(Materials provided)
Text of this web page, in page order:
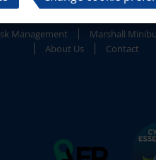
Management Marshall
About Us
Contact
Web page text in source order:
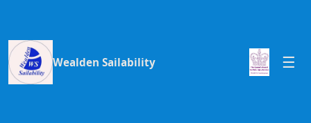
Wealden Sailability
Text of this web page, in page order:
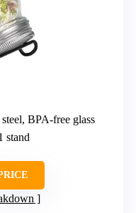
BPA-free glass
stand
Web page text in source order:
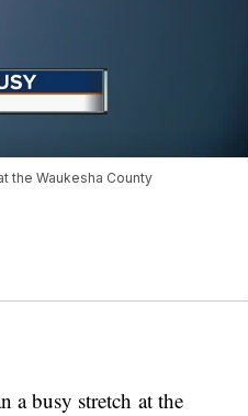
the Waukesha County
a busy stretch at the
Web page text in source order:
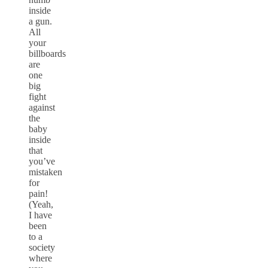
inside
a gun.
All
your
billboards
are
one
big
fight
against
the
baby
inside
that
you’ve
mistaken
for
pain!
(Yeah,
I have
been
to a
society
where
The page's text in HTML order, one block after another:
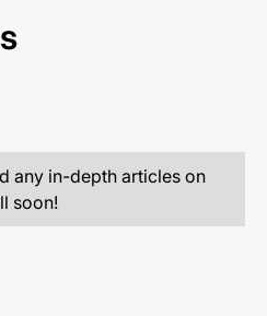
any in-depth articles on
soon!
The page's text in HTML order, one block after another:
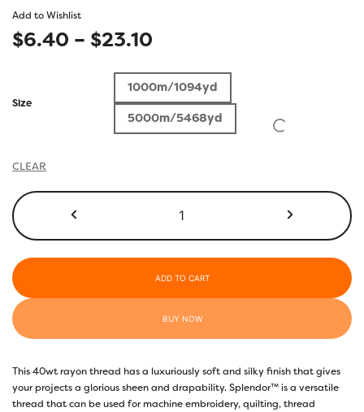
Add to Wishlist
$6.40 – $23.10
range:
$6.40
through
Size
1000m/1094yd
5000m/5468yd
CLEAR
-
ADD TO CART
BUY NOW
This 40wt rayon thread has a luxuriously soft and silky finish that gives
your projects a glorious sheen and drapability. Splendor™ is a versatile
thread that can be used for machine embroidery, quilting, thread
(End Materials provided)
### How to complete this task
Images must not appear; print each record precisely as it reads.

### Task solution
Text of this web page, in page order:
Management Marshall
About Us
Contact
Web page text in source order:
Wealden Sailability
Text of this web page, in page order:
BPA-free glass
stand
Web page text in source order:
the Waukesha County
a busy stretch at the
Web page text in source order:
inside
a gun.
All
your
billboards
are
one
big
fight
against
the
baby
inside
that
you’ve
mistaken
for
pain!
(Yeah,
I have
been
to a
society
where
The page's text in HTML order, one block after another:
any in-depth articles on
soon!
The page's text in HTML order, one block after another:
Add to Wishlist
$6.40 – $23.10
range:
$6.40
through
Size
1000m/1094yd
5000m/5468yd
CLEAR
-
ADD TO CART
BUY NOW
This 40wt rayon thread has a luxuriously soft and silky finish that gives
your projects a glorious sheen and drapability. Splendor™ is a versatile
thread that can be used for machine embroidery, quilting, thread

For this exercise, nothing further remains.